WHAT THE TASK REQUIRES: Word for word, restate the lines from the one holding "Аккумуляторы MNB серии MS" through the end of the data below, including both endpoints and nothing more.

>>>>>

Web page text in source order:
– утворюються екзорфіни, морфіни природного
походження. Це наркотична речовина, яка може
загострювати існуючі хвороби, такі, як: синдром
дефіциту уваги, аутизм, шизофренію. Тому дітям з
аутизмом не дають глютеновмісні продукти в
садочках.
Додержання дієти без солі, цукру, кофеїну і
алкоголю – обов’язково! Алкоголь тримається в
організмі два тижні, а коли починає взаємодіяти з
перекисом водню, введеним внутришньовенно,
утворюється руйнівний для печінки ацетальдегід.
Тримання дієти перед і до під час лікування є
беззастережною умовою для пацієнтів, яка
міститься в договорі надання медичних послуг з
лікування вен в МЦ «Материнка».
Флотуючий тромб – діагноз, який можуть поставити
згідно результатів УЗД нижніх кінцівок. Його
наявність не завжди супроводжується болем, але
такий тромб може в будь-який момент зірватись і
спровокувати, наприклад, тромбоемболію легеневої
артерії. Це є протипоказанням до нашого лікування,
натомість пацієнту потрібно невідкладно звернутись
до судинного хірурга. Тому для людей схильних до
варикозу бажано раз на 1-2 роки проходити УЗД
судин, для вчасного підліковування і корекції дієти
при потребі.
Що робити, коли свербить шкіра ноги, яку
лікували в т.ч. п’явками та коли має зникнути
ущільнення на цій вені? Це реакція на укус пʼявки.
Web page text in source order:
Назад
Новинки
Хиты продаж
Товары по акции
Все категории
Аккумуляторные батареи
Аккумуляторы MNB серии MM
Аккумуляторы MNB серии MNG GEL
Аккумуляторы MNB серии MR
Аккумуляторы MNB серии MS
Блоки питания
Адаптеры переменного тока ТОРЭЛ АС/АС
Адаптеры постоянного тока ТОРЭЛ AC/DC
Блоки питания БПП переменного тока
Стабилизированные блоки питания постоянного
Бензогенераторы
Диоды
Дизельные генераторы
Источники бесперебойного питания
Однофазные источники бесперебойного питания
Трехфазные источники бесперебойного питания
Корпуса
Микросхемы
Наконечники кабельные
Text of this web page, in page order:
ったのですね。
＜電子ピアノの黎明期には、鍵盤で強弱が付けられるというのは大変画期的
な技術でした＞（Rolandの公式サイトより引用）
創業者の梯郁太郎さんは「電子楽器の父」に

<<<<<

RESULT FOR THIS TASK:
Аккумуляторы MNB серии MS
Блоки питания
Адаптеры переменного тока ТОРЭЛ АС/АС
Адаптеры постоянного тока ТОРЭЛ AC/DC
Блоки питания БПП переменного тока
Стабилизированные блоки питания постоянного
Бензогенераторы
Диоды
Дизельные генераторы
Источники бесперебойного питания
Однофазные источники бесперебойного питания
Трехфазные источники бесперебойного питания
Корпуса
Микросхемы
Наконечники кабельные
Text of this web page, in page order:
ったのですね。
＜電子ピアノの黎明期には、鍵盤で強弱が付けられるというのは大変画期的
な技術でした＞（Rolandの公式サイトより引用）
創業者の梯郁太郎さんは「電子楽器の父」に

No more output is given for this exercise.